▶ _Assignment_
Return, exactly and in full, the lines of the records below starting at the one with "Top to bottom, what" and ending at the one with "Box each receptacle. As [x1,y1,x2,y2].", and no other lines.

Stored data

[Start of section]

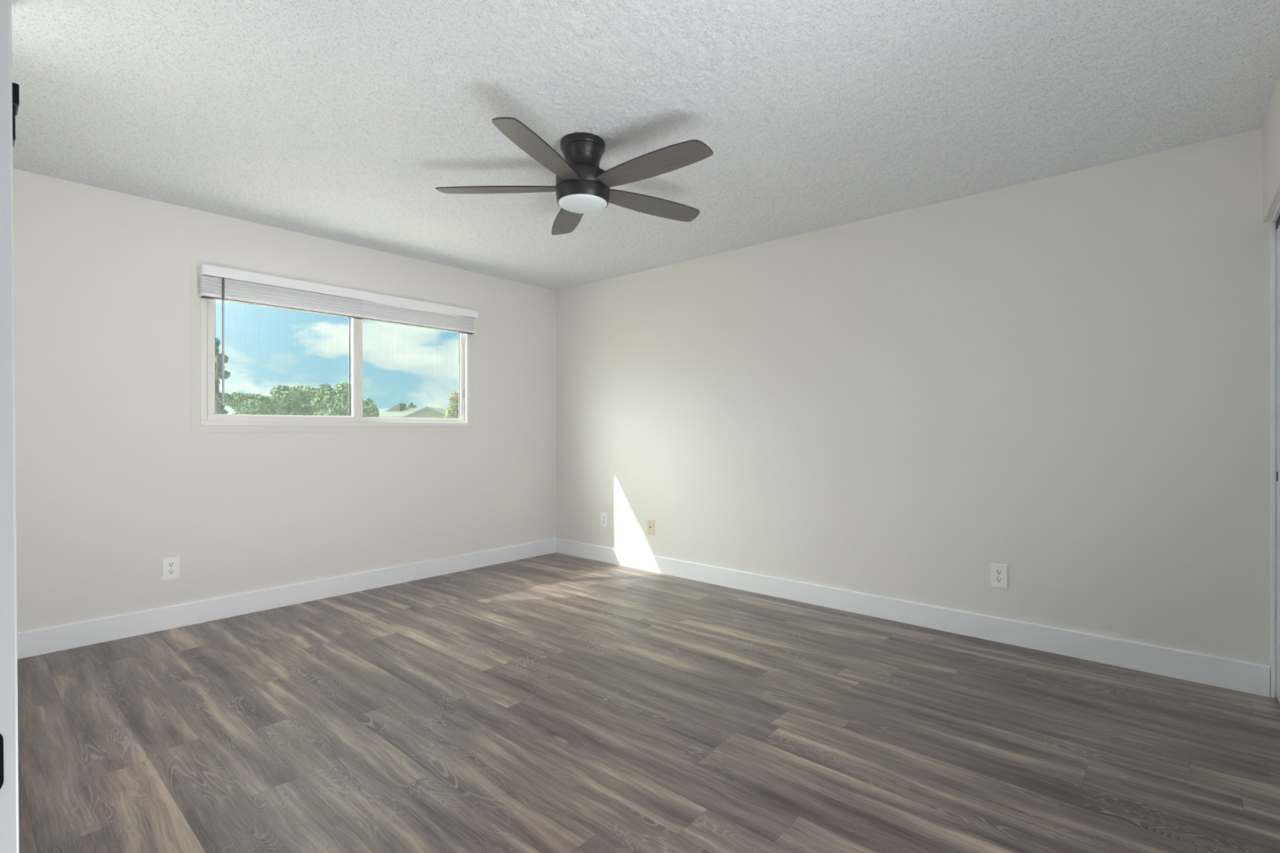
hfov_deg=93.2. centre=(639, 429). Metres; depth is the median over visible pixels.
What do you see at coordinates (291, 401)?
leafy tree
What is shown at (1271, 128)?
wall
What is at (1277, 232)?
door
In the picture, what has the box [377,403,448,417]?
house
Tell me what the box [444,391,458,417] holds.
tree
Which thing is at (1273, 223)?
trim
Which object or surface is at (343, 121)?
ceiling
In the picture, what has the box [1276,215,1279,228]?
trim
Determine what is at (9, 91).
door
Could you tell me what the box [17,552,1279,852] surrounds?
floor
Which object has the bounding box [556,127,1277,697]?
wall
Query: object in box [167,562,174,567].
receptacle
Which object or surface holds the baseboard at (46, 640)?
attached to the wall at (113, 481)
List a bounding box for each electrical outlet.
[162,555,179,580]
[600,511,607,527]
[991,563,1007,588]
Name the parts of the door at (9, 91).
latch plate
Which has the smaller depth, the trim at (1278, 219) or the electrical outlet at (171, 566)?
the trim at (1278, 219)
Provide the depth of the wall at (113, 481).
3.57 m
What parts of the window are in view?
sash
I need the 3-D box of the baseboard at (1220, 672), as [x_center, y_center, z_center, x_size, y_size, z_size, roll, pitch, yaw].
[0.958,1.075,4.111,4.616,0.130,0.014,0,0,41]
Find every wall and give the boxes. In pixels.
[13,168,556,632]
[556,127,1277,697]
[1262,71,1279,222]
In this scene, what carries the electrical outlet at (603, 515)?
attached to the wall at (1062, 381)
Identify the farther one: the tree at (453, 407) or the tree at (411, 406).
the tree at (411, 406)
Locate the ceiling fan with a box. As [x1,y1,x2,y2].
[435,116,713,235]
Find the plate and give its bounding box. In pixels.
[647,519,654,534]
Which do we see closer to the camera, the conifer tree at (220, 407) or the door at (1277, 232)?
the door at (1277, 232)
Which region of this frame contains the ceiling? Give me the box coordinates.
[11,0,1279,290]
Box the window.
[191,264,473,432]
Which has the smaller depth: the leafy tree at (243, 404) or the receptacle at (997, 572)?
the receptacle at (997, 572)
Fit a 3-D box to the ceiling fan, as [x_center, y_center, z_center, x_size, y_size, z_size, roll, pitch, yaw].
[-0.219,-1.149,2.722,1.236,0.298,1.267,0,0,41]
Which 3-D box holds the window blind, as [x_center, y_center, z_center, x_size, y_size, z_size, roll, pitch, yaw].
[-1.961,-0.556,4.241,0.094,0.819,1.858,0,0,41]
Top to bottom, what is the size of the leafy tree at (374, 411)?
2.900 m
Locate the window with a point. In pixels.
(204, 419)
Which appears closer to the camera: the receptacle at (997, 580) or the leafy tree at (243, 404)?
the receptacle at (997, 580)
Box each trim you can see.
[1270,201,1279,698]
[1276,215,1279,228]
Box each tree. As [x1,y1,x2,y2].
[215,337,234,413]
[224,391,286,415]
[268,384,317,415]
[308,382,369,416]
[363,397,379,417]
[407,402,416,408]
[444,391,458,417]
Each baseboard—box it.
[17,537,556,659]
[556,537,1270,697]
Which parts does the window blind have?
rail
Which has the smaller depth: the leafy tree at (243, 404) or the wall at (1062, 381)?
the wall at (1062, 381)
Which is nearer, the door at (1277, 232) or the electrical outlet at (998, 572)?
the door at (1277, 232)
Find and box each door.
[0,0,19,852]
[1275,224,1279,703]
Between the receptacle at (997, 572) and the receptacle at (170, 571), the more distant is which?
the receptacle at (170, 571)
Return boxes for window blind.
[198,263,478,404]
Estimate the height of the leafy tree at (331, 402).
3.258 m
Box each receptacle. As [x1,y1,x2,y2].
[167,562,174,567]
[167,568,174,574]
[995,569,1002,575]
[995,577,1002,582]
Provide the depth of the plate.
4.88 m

[End of section]
[Start of section]

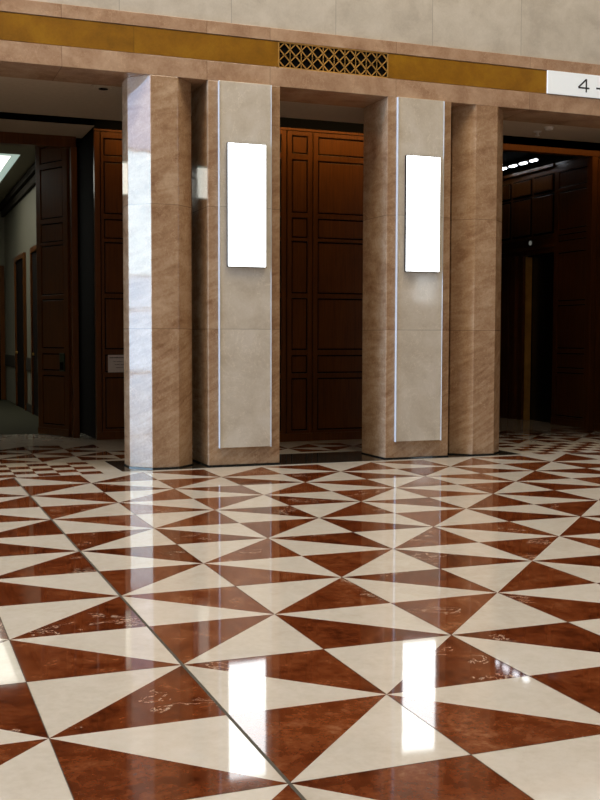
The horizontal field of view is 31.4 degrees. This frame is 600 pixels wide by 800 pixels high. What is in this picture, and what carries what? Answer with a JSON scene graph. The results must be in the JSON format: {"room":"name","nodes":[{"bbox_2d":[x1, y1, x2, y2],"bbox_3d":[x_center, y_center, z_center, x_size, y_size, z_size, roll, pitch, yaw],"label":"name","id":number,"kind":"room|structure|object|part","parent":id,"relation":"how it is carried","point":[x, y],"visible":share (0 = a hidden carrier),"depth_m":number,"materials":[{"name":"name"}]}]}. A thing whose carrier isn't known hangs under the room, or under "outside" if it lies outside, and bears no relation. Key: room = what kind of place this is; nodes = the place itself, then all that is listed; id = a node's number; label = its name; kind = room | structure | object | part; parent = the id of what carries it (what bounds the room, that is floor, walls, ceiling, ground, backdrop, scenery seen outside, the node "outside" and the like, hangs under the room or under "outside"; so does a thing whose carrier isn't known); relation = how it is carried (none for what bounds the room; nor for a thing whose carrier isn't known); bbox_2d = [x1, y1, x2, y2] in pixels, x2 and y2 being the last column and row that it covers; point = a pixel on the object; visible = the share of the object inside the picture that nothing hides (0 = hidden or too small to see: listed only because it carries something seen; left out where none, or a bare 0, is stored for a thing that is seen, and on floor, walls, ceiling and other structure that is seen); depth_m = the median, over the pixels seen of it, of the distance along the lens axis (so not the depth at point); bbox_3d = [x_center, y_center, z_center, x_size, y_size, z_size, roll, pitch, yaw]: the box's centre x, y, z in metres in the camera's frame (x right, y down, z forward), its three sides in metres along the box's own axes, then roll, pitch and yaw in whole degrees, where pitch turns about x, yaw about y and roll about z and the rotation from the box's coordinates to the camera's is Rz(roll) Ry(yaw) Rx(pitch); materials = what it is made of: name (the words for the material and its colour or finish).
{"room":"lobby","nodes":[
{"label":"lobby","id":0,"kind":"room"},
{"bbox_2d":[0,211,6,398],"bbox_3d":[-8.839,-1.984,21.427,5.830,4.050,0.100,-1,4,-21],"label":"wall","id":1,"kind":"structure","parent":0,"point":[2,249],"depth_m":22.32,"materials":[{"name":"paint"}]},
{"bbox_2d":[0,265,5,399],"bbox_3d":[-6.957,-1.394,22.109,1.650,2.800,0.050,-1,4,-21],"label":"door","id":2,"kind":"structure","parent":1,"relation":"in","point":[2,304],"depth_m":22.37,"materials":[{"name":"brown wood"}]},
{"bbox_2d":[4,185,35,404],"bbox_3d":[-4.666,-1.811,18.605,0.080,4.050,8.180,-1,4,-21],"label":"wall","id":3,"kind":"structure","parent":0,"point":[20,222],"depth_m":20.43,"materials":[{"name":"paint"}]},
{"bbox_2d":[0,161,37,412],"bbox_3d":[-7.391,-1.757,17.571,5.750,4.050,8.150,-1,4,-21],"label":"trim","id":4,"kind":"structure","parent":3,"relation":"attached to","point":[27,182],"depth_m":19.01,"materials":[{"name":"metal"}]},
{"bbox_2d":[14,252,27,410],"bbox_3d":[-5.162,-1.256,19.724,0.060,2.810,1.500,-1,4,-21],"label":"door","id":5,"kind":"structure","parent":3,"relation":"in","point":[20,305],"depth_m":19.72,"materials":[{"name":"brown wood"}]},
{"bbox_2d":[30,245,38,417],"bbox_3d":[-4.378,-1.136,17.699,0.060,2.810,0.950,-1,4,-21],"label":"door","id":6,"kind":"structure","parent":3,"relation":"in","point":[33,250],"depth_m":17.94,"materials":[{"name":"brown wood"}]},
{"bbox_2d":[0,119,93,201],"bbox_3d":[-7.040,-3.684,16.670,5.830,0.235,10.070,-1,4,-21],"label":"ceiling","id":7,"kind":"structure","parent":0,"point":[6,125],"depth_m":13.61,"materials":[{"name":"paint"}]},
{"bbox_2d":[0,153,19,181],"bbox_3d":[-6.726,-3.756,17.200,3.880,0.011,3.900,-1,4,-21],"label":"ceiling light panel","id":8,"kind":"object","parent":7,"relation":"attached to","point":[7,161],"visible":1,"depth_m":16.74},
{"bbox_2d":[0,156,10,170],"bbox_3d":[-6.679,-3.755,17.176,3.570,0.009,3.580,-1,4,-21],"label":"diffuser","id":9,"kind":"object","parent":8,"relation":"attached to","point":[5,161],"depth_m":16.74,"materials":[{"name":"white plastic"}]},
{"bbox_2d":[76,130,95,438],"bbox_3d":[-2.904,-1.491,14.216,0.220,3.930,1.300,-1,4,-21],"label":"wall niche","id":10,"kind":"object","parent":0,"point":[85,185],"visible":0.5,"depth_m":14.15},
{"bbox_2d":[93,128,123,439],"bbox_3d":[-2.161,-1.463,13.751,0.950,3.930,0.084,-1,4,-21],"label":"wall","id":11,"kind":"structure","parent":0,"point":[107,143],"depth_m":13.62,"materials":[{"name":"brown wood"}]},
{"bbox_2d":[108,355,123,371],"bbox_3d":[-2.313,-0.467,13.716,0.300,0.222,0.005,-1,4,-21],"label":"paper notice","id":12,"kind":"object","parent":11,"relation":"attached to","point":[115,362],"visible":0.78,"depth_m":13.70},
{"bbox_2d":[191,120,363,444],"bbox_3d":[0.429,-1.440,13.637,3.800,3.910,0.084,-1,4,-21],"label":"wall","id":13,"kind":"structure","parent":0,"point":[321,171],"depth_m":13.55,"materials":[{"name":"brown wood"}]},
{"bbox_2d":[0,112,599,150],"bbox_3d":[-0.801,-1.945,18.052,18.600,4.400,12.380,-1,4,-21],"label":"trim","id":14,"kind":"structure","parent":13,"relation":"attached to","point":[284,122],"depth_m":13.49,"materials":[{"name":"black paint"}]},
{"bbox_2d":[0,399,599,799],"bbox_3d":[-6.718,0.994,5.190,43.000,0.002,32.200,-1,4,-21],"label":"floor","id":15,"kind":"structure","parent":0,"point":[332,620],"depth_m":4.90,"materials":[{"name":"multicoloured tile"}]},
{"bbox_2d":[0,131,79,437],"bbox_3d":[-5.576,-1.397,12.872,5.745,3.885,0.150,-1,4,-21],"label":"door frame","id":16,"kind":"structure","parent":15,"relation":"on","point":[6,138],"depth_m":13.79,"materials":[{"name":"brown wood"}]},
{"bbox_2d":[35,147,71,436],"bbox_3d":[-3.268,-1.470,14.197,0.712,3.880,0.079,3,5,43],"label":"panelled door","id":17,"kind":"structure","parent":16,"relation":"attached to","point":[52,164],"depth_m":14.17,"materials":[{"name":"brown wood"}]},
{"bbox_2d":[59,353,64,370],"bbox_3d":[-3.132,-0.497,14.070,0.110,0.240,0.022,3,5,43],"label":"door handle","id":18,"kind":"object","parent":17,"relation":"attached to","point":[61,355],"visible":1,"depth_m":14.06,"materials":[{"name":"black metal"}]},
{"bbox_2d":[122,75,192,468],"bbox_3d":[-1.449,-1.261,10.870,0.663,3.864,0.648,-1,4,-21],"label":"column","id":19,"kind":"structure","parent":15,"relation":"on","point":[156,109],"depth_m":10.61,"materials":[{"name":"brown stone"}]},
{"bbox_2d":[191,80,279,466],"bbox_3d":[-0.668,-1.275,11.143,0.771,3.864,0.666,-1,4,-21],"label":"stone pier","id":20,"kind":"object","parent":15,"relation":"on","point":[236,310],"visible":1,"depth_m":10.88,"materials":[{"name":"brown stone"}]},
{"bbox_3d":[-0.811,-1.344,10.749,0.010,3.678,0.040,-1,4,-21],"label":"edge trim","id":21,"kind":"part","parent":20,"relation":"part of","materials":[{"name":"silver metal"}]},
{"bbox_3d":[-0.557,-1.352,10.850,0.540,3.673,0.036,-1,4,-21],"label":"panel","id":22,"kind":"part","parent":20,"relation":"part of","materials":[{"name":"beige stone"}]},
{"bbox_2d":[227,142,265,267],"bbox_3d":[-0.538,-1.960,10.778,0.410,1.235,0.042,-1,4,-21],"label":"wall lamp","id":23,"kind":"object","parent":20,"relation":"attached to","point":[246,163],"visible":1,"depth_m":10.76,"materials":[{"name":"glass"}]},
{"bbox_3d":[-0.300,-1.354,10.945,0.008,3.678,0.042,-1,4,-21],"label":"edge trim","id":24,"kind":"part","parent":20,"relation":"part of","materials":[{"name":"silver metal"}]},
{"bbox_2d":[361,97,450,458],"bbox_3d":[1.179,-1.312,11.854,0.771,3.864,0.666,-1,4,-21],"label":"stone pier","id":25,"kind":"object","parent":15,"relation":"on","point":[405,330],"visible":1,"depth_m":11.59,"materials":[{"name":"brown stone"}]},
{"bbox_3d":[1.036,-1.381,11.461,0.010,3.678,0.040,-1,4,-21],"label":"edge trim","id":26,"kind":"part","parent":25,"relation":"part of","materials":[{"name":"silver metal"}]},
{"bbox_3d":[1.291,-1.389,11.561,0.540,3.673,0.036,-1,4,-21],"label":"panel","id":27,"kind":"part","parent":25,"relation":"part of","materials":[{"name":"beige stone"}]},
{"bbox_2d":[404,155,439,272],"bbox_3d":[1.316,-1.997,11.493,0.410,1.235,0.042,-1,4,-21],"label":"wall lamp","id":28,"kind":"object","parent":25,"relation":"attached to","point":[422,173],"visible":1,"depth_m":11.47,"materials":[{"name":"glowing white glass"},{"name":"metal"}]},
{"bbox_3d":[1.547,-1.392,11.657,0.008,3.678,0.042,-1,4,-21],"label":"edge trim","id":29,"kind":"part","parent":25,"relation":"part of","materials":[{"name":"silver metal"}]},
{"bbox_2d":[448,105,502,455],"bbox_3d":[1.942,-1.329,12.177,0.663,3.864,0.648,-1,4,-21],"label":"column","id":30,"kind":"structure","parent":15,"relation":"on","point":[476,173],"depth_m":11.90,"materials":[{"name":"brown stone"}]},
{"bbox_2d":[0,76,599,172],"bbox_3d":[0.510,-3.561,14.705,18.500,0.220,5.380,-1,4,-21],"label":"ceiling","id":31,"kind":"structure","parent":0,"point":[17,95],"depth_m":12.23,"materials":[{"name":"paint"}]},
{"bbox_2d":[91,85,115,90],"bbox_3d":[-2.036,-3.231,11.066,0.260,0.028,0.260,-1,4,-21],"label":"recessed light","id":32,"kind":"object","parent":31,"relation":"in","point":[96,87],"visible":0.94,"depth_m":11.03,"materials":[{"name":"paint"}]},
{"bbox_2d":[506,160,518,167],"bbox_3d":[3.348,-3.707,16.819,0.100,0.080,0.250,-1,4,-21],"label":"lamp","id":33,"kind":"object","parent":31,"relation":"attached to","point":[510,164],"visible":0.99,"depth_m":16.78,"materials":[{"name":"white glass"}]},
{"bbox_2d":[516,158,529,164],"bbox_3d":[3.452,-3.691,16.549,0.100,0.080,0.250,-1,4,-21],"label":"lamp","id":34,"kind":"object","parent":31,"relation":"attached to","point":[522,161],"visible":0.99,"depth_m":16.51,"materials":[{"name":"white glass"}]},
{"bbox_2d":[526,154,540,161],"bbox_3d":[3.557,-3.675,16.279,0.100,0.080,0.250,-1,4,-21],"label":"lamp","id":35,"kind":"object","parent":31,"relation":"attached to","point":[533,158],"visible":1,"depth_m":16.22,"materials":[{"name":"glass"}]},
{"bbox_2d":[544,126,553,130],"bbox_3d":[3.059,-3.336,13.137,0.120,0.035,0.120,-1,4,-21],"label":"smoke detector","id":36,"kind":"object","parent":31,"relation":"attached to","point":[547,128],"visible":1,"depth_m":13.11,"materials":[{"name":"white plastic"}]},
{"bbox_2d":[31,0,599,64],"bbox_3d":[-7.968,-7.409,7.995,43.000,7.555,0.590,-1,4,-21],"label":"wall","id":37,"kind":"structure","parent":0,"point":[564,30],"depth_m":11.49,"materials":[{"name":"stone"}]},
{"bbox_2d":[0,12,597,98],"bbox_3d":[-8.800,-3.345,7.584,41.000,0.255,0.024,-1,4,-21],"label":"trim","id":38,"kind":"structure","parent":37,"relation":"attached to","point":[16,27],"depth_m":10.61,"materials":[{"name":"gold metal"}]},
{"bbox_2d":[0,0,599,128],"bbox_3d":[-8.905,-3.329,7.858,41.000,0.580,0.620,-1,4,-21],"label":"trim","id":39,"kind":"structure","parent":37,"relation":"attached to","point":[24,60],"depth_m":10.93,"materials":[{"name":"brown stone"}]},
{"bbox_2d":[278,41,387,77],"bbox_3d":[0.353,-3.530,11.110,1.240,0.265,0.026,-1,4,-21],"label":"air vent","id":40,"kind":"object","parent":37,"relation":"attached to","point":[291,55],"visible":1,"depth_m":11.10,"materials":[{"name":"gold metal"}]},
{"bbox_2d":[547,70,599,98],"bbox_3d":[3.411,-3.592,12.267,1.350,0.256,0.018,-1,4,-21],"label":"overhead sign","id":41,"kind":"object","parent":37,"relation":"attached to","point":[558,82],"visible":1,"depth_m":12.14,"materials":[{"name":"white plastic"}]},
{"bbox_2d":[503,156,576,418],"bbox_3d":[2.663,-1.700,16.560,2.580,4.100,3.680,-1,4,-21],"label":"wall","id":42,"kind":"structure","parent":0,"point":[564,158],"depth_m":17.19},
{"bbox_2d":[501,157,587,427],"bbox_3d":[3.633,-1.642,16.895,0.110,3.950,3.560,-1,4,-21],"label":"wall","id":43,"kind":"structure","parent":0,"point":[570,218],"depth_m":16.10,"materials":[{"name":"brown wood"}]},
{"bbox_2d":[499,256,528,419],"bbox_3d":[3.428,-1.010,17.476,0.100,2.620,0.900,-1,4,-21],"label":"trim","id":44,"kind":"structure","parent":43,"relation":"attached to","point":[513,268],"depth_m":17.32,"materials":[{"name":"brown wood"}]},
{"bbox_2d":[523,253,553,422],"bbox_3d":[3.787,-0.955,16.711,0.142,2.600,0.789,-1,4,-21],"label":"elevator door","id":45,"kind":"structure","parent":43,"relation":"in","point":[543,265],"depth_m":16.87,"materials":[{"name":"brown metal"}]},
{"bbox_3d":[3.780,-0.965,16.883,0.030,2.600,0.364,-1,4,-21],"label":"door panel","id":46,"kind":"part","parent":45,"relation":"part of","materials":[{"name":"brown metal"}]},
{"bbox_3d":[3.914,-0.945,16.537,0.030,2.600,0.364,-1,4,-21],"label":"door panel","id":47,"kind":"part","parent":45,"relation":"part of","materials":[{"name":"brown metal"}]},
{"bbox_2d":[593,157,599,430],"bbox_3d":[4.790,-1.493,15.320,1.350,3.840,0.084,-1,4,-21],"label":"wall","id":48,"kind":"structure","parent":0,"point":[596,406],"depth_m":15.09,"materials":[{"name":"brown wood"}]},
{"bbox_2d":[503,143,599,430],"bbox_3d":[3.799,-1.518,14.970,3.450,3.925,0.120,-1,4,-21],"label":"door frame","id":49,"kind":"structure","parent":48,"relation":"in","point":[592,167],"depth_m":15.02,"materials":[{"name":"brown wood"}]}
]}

[End of section]

▶ _Response_
Top to bottom, what is the size of the leafy tree at (374, 411)?
2.900 m
Locate the window with a point. In pixels.
(204, 419)
Which appears closer to the camera: the receptacle at (997, 580) or the leafy tree at (243, 404)?
the receptacle at (997, 580)
Box each trim you can see.
[1270,201,1279,698]
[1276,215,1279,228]
Box each tree. As [x1,y1,x2,y2].
[215,337,234,413]
[224,391,286,415]
[268,384,317,415]
[308,382,369,416]
[363,397,379,417]
[407,402,416,408]
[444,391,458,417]
Each baseboard—box it.
[17,537,556,659]
[556,537,1270,697]
Which parts does the window blind have?
rail
Which has the smaller depth: the leafy tree at (243, 404) or the wall at (1062, 381)?
the wall at (1062, 381)
Which is nearer, the door at (1277, 232) or the electrical outlet at (998, 572)?
the door at (1277, 232)
Find and box each door.
[0,0,19,852]
[1275,224,1279,703]
Between the receptacle at (997, 572) and the receptacle at (170, 571), the more distant is which?
the receptacle at (170, 571)
Return boxes for window blind.
[198,263,478,404]
Estimate the height of the leafy tree at (331, 402).
3.258 m
Box each receptacle. As [x1,y1,x2,y2].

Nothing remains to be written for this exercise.